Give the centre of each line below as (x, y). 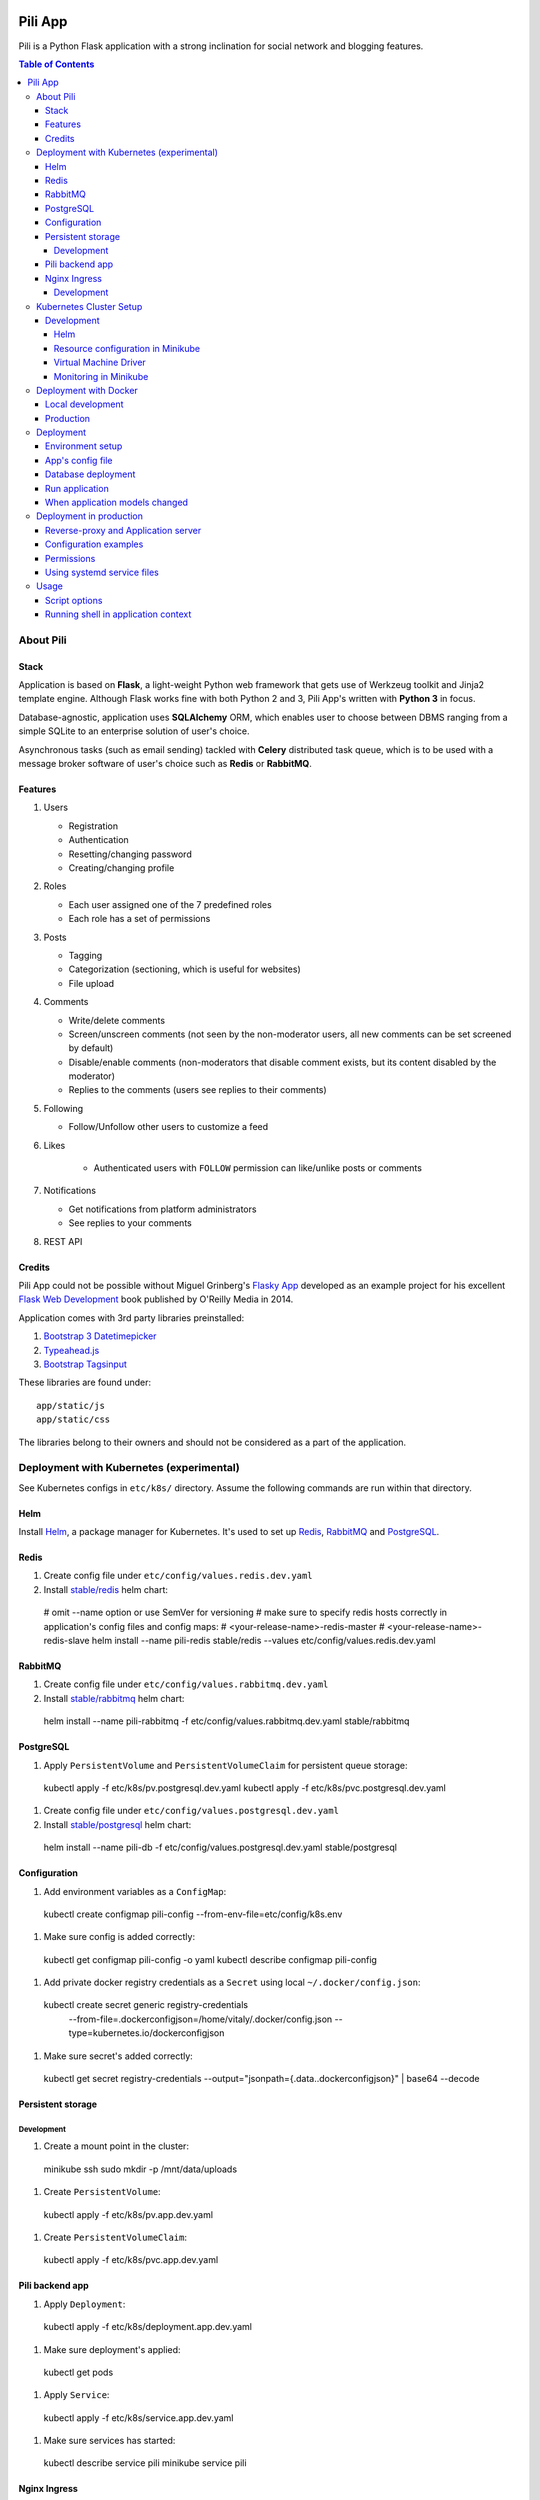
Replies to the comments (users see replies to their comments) (197, 1090)
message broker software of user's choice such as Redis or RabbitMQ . (165, 764)
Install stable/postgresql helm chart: (117, 1824)
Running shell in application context (118, 614)
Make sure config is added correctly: (119, 1937)
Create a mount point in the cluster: (116, 2146)
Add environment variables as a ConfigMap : (135, 1891)
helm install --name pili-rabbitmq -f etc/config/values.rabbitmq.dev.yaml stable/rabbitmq (226, 1721)
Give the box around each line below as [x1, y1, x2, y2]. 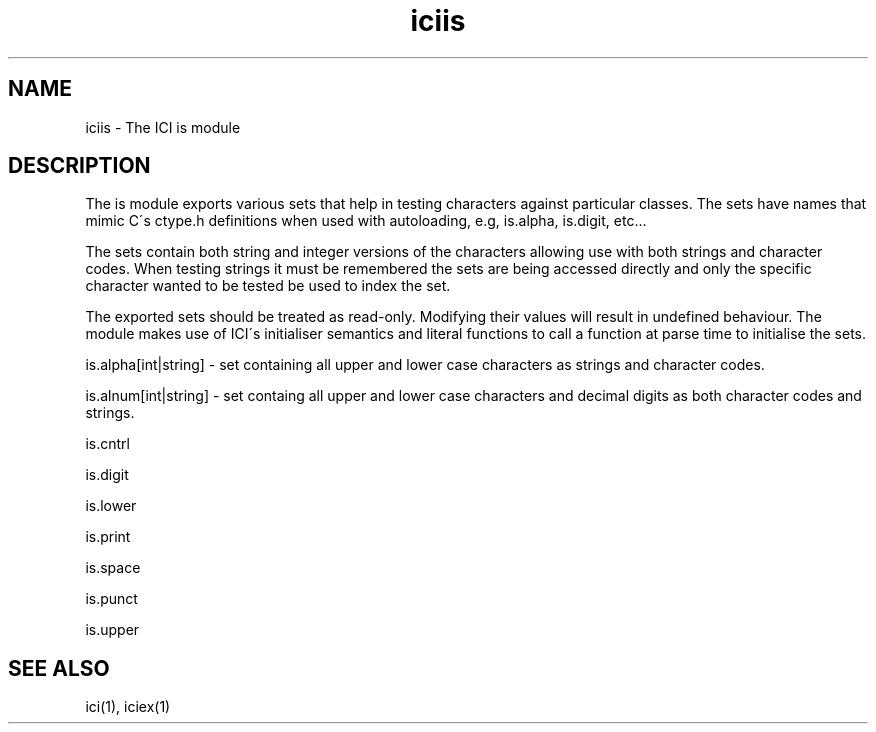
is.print [85, 528, 131, 546]
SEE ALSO [8, 655, 110, 681]
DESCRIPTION [8, 153, 151, 179]
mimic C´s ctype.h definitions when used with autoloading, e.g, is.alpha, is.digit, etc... [85, 212, 647, 230]
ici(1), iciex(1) [85, 698, 171, 716]
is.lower [85, 497, 137, 515]
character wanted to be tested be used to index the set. [85, 277, 451, 295]
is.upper [85, 621, 140, 639]
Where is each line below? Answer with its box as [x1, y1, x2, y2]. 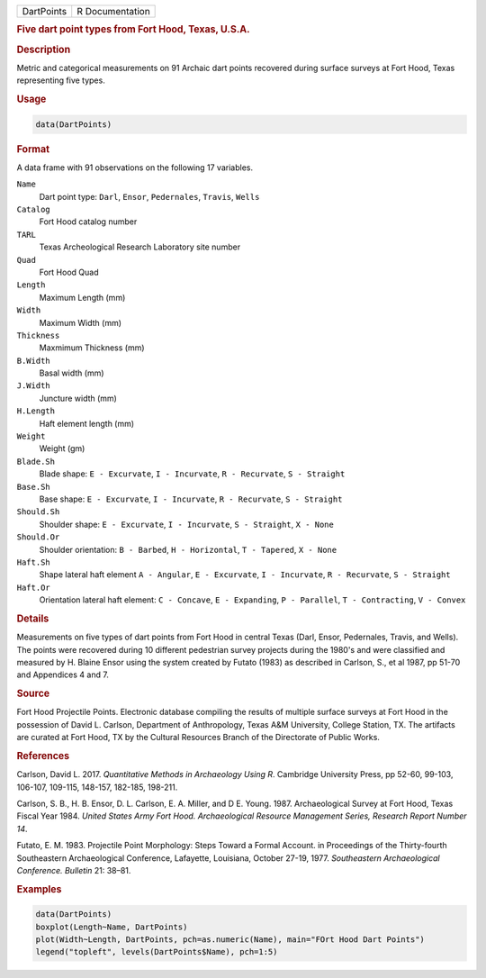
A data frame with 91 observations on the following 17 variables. [16, 162, 254, 173]
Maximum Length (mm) [39, 292, 126, 303]
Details [16, 612, 49, 625]
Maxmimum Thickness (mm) [39, 342, 145, 353]
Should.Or [16, 532, 60, 542]
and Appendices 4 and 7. [16, 669, 110, 680]
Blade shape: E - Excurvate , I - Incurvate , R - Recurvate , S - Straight [39, 468, 346, 479]
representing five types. [16, 75, 105, 86]
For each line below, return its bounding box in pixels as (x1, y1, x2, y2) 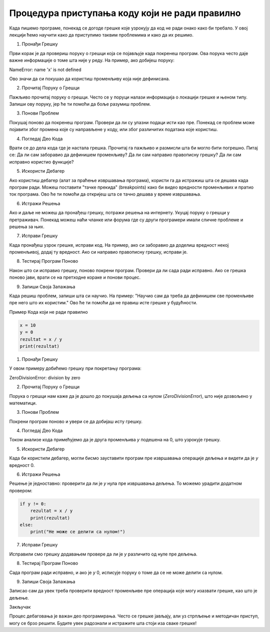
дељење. (9, 594, 29, 600)
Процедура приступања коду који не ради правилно (9, 8, 241, 19)
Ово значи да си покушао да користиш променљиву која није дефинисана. (9, 76, 170, 82)
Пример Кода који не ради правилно (9, 309, 88, 315)
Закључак (9, 604, 31, 610)
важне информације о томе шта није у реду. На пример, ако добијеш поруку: (9, 58, 175, 64)
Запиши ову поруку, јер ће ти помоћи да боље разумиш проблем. (9, 101, 151, 107)
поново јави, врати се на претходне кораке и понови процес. (9, 274, 141, 280)
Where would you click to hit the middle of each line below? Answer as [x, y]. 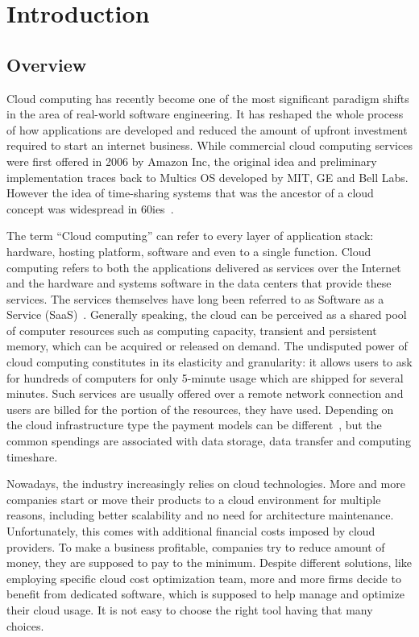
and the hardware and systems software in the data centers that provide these [199, 283]
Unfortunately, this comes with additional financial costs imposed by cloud [191, 531]
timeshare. [32, 456]
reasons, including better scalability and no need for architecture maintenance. [200, 515]
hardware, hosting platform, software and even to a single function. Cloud [189, 251]
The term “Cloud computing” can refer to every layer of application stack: [190, 236]
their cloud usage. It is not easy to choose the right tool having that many [190, 609]
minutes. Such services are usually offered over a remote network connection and [205, 393]
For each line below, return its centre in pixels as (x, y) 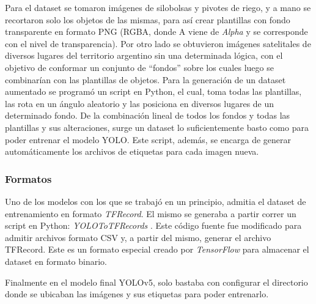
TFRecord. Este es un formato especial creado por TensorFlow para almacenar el (157, 249)
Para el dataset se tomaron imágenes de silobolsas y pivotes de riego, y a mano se (158, 7)
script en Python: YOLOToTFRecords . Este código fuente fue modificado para (153, 225)
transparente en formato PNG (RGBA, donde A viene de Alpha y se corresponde (156, 32)
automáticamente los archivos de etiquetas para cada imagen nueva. (132, 151)
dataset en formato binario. (56, 261)
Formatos (28, 178)
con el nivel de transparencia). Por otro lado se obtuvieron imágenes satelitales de (158, 43)
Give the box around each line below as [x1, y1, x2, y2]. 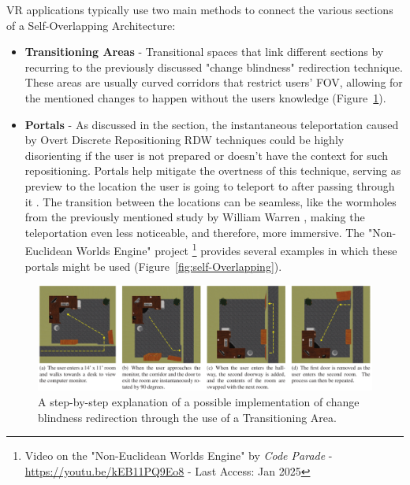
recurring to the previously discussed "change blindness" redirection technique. [24, 58, 403, 75]
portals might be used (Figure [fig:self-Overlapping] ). [24, 257, 282, 274]
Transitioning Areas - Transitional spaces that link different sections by [24, 43, 384, 60]
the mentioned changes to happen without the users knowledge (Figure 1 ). [24, 89, 386, 106]
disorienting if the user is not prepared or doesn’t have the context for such [24, 146, 389, 163]
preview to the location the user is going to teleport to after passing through [24, 177, 395, 194]
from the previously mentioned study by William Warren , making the [24, 209, 365, 225]
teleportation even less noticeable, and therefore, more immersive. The [24, 224, 365, 240]
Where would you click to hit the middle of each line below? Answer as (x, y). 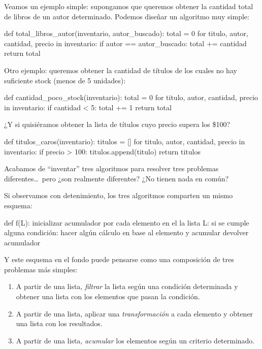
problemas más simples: (41, 269)
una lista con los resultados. (59, 323)
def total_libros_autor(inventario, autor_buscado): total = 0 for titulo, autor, (126, 33)
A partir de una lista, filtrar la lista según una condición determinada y (127, 286)
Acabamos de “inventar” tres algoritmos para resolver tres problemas (111, 168)
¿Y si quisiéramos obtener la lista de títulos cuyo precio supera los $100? (117, 124)
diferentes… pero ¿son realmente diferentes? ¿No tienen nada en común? (117, 178)
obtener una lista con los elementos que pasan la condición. (108, 296)
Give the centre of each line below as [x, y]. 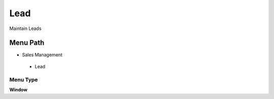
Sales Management [42, 55]
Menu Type [24, 80]
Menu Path [27, 43]
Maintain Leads [25, 28]
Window [19, 89]
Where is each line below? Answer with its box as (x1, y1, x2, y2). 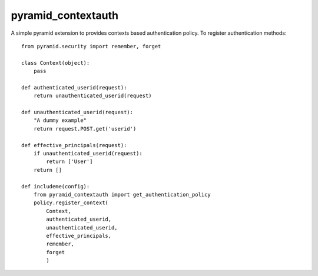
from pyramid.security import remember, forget (21, 43, 161, 49)
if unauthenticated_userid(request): (33, 150, 143, 157)
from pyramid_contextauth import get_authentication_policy (33, 191, 211, 198)
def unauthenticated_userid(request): (21, 109, 134, 116)
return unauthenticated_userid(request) (33, 92, 153, 99)
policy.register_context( (33, 199, 109, 206)
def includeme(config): (21, 183, 90, 189)
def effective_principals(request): (21, 142, 127, 148)
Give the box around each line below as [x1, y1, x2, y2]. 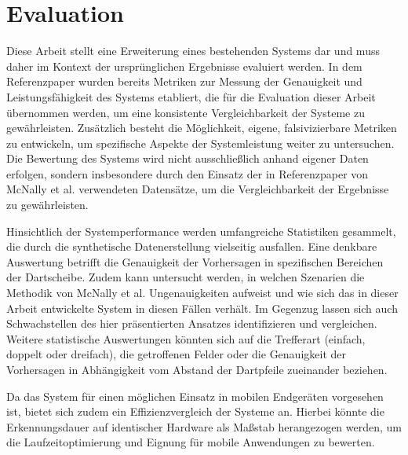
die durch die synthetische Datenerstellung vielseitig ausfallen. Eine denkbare [6, 238, 377, 255]
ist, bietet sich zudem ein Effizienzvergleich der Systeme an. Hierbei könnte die [6, 403, 384, 420]
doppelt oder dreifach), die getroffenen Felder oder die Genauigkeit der [6, 346, 347, 362]
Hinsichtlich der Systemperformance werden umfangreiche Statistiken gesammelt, [6, 222, 396, 239]
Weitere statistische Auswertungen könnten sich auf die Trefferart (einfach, [6, 330, 366, 347]
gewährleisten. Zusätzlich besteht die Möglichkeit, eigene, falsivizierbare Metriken [6, 119, 397, 136]
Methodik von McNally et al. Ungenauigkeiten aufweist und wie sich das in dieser [6, 284, 399, 301]
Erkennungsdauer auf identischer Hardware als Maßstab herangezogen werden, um [6, 418, 403, 435]
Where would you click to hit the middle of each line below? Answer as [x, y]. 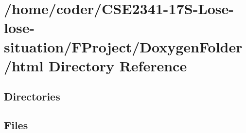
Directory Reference [118, 65]
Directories [32, 96]
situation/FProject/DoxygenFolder [123, 46]
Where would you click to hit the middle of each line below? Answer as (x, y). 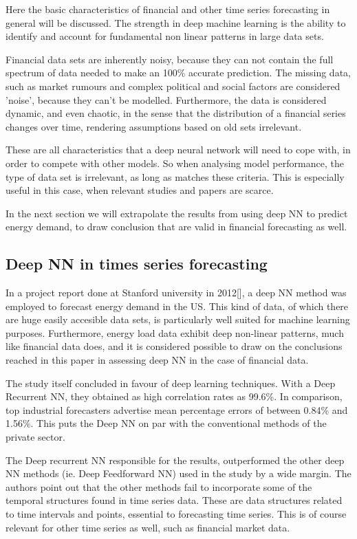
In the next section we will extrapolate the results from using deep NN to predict (177, 213)
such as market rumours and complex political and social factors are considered (173, 86)
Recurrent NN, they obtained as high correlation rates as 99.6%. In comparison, (174, 396)
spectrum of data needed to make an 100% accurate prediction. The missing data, (178, 73)
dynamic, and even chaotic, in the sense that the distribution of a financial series (176, 113)
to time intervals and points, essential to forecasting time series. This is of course (176, 514)
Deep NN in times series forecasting (137, 264)
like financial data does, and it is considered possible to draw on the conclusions (174, 346)
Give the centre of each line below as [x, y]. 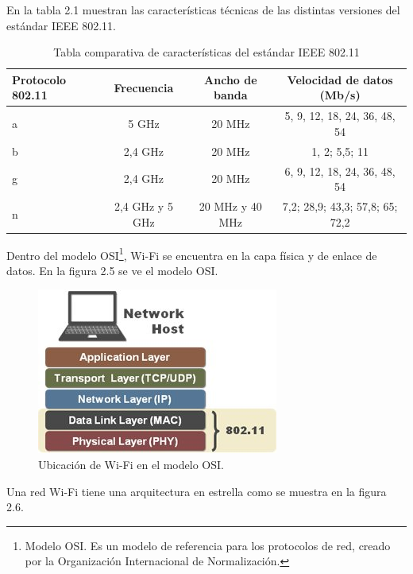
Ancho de [231, 79]
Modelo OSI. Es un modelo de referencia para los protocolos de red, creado [208, 545]
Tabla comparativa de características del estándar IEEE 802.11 [206, 52]
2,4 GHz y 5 [143, 206]
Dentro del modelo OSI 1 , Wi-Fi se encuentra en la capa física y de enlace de [192, 254]
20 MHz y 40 [230, 206]
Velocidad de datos [340, 79]
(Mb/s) [340, 95]
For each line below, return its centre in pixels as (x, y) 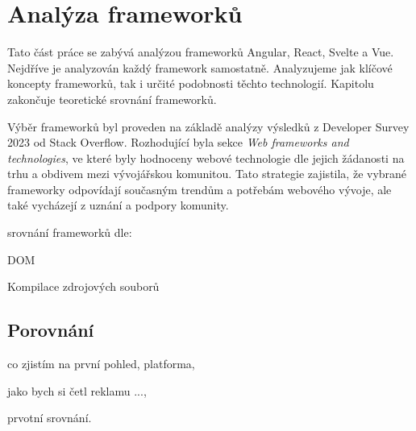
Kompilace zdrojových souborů (83, 286)
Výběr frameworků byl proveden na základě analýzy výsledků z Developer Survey (208, 126)
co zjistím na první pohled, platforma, (101, 364)
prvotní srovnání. (50, 418)
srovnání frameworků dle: (70, 232)
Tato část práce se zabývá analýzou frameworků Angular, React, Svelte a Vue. (201, 52)
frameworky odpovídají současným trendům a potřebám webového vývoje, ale (200, 189)
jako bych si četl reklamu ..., (77, 390)
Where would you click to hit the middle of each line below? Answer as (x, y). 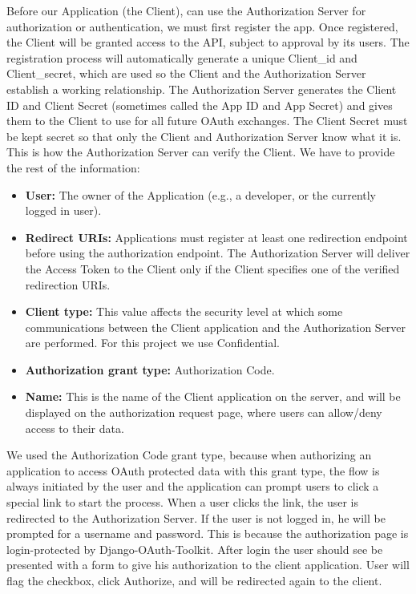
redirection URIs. (68, 284)
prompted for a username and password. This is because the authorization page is (208, 533)
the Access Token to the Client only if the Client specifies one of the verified (212, 268)
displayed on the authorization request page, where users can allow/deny (204, 412)
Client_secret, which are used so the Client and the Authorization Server (186, 73)
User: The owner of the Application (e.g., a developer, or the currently (201, 194)
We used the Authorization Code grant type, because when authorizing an (189, 455)
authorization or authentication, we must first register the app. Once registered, (202, 26)
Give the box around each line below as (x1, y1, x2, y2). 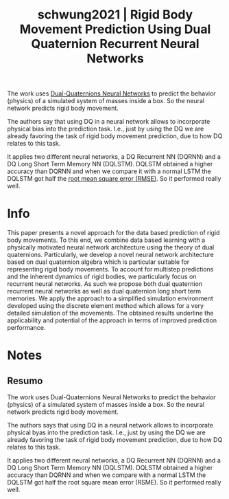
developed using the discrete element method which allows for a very (7, 302, 204, 310)
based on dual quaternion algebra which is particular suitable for (7, 258, 190, 266)
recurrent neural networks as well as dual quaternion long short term (7, 287, 202, 296)
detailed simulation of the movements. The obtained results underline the (7, 309, 214, 318)
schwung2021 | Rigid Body (37, 7, 193, 23)
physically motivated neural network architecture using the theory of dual (7, 243, 215, 252)
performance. (7, 324, 46, 332)
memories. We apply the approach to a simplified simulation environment (7, 294, 214, 302)
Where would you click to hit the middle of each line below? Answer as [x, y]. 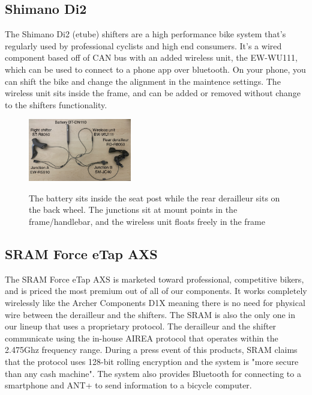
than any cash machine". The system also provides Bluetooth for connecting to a [153, 373]
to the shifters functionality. [56, 104]
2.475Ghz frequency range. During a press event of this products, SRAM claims [151, 350]
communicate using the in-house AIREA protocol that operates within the [142, 338]
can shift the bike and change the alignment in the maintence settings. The [143, 81]
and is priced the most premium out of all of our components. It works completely [156, 291]
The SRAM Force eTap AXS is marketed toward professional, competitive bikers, [154, 279]
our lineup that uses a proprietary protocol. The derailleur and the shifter [141, 326]
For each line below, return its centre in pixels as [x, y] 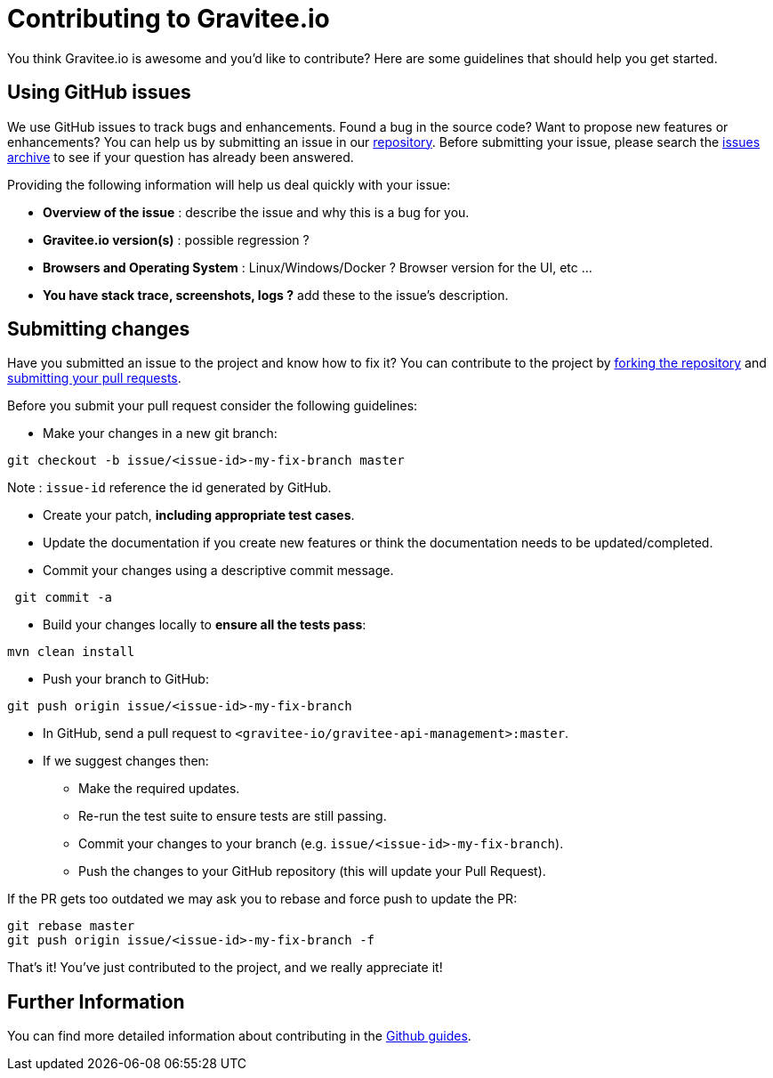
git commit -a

----------------------------------------

> _WORK INSTRUCTIONS_
The result should be an exact copy of only the lines above from the one that holds "dataset en formato binario. (56, 261)" through the one that holds "portals might be", both ends included, without pictures.

> _SOLUTION TO THIS PROBLEM_
dataset en formato binario. (56, 261)
Formatos (28, 178)
con el nivel de transparencia). Por otro lado se obtuvieron imágenes satelitales de (158, 43)
Give the box around each line below as [x1, y1, x2, y2]. 
recurring to the previously discussed "change blindness" redirection technique. [24, 58, 403, 75]
portals might be used (Figure [fig:self-Overlapping] ). [24, 257, 282, 274]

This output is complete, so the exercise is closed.